How do you think of the transformer coupled driving circuit I found? Does it sound reasonable?

Anyway, thank you guys for all the help.

One switching stage idea would be based on a series capacitor, but it's not compatible with low noise 50 ohm receiver matching. So the back-to-back MOSFET switch seems the only suitable option. I would assume a T switch topology, with the high voltage switch represented by back-to-back MOSFET. However, did you calculate the expectable switch capacitance and respective reactive currents in TX mode?

Transformer coupling will be in fact the obvious driving method for the HV switch. But it's not easy. Also crosstalk may be a problem for at low RX voltages.
If high speed MOSFET switching is desired I would suggest using fast isolated MOSFET drivers.
I have worked with Silicon Labs MOSFET dirvers and are very fast (ns), check this one for instance Si8233BB. In this case you need an isolated power supply (1/4 W would be enough) to power the driver side of the IC. Some MOSFET drivers have their own power supply like the ones from Analog ADUM series.

So glad that I chose to post the question here. You guys have been enormously helpful. Thank you all for the great ideas.

TO Ernest: I checked out Si823x as you suggested. I think it might be the plan for me. About the ADUM series, could you please be more specific on which ones have the isolated power supply?

Thank you.

If high speed MOSFET switching is desired I would suggest using fast isolated MOSFET drivers.
I have worked with Silicon Labs MOSFET dirvers and are very fast (ns), check this one for instance Si8233BB. In this case you need an isolated power supply (1/4 W would be enough) to power the driver side of the IC. Some MOSFET drivers have their own power supply like the ones from Analog ADUM series.


---------- Post added at 06:48 ---------- Previous post was at 06:41 ----------

I found the isolated driver from ADI. It is ADUM6132.


Suggesting Analog Devices iCoupler devices raises the question, if a DC/DC converter directly connecting to the hot RX input node will be compatible with claimed receiver sensitivity?

The isoPower devices are operating the DC/DC converter around 180 MHz switching frequency. AN-0971 is showing the implications in an impressive way. It may be the case, that the unusual high switching frequency allows to cut the huge interfering current injected by the iCoupler with a low-pass. But the application note suggests, that there are subharmonic components, too.

Of course, a similar problem arises with more conventional DC/DC converters as well. A transformer with double inter-windings shield will be required to drain the injected currents. I don't think that you'll find them with a catalog device.
I know this may sound silly but have you considered using conventional power diodes as PIN switches? I have used them as signal switches for this purpose at low frequencies before but not in an application where T/R change-over had to be very fast. They actually have quite good isolation when reverse biased.
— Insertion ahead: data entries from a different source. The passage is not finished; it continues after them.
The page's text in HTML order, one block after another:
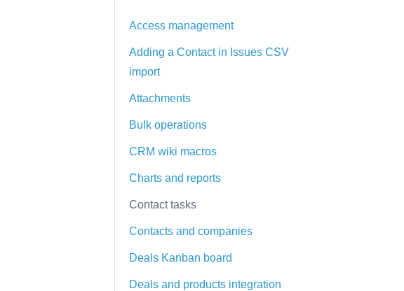
Access management
Adding a Contact in Issues CSV
import
Attachments
Bulk operations
CRM wiki macros
Charts and reports
Contact tasks
Contacts and companies
Deals Kanban board
Deals and products integration
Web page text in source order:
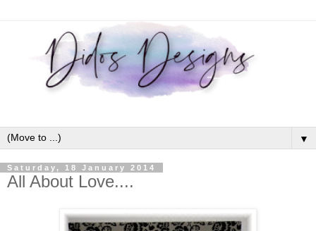
▼
Saturday, 18 January 2014
All About Love....
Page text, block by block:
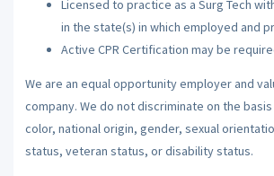
Licensed to practice as a Surg Tech
in the state(s) in which employed and
Active CPR Certification may be
We are an equal opportunity employer and
company. We do not discriminate on the
color, national origin, gender, sexual
status, veteran status, or disability status.
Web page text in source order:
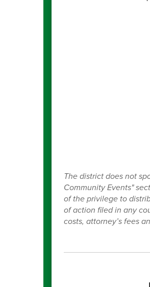
The district does not
Community Events"
of the privilege to
of action filed in any
costs, attorney’s fees
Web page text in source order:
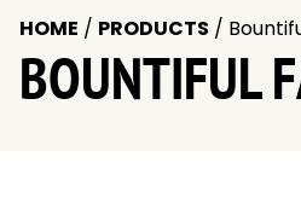
HOME / PRODUCTS /
BOUNTIFUL
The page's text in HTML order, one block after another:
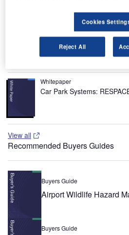
Urban Futures in Transition
Whitepaper
Car Park Systems:
View all
Recommended Buyers Guides
Buyers Guide
Airport Wildlife Hazard
Buyers Guide
Cookies
Reject All
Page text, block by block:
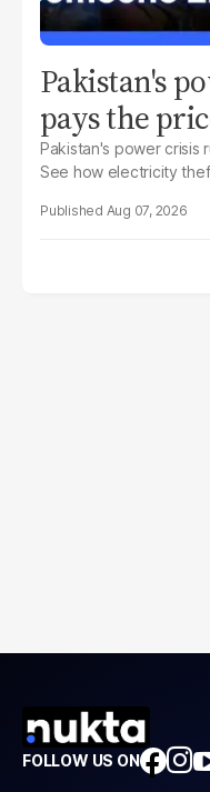
Pakistan's
pays the
Pakistan's power crisis
See how electricity
Aug 07, 2026
FOLLOW US ON
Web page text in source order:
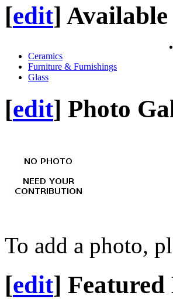
[edit]
Ceramics
Furniture & Furnishings
Glass
[edit] Photo
To add a photo,
[edit] Featured
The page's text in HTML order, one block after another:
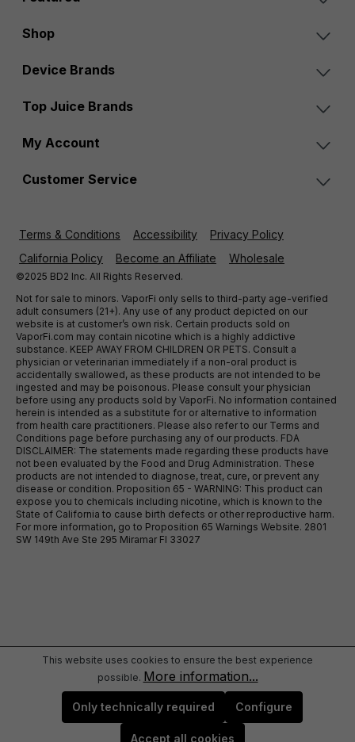
Shop
Device Brands
Top Juice Brands
My Account
Customer Service
Terms & Conditions Accessibility
Privacy Policy
California Policy
Become an Affiliate Wholesale
©2025 BD2 Inc. All Rights Reserved.
Not for sale to minors. VaporFi only sells to third-party age-verified
adult consumers (21+). Any use of any product depicted on our
website is at customer’s own risk. Certain products sold on
VaporFi.com may contain nicotine which is a highly addictive
substance. KEEP AWAY FROM CHILDREN OR PETS. Consult a
physician or veterinarian immediately if a non-oral product is
accidentally swallowed, as these products are not intended to be
ingested and may be poisonous. Please consult your physician
before using any products sold by VaporFi. No information contained
herein is intended as a substitute for or alternative to information
from health care practitioners. Please also refer to our Terms and
Conditions page before purchasing any of our products. FDA
DISCLAIMER: The statements made regarding these products have
not been evaluated by the Food and Drug Administration. These
products are not intended to diagnose, treat, cure, or prevent any
disease or condition. Proposition 65 - WARNING: This product can
expose you to chemicals including nicotine, which is known to the
State of California to cause birth defects or other reproductive harm.
For more information, go to Proposition 65 Warnings Website. 2801
SW 149th Ave Ste 295 Miramar Fl 33027
This website uses cookies to ensure the best experience
possible. More information...
Only technically required Configure
Accept all cookies
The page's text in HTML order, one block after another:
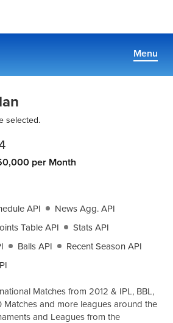
Menu
choose? Just get in touch us. We are
a solution to all cricket data
selected.
per Month
API
News Agg. API
Table API
Stats API
Balls API
Recent Season API
Matches from 2012 & IPL, BBL,
Matches and more leagues around the
and Leagues from the

Bad news guys. Just did the simulation with back to back mosfet switch. MOSFET's output capacitance, Coss, which is around 200pF usually, cannot provide big isolation for signal has frequency larger than 1MHz. Gave up on it. A whole week wasted on this. Any suggestion to get rid of Coss?

To Brian: I will have to go back to the PIN plan. The reason I didn't prefer to use PIN based switch was it requires a quarter wave transmission line. For my application, 1MHz to 6MHz, the line is pretty long. :( Do you have any circuit which doesn't need this transmission line?

Thank you all for the help. Hope my failing experience could save you some time in future.


I'm not sure why the transmission line is needed. I would guess in the design you have seen, the transmission line is being used as choke to let DC through but block the RF. This is of course very practical when the wavelength is very short.
The PIN diode or an ordinary diode used in the same way is just a controlled impedance, in reverse bias is behaves like varicap with low capacitance and in forward bias it behaves like a (near) perfect DC voltage drop with low impedance to AC. I think at frequencies up to 6MHz you can probably get away with conventional wound chokes instead of the transmission line.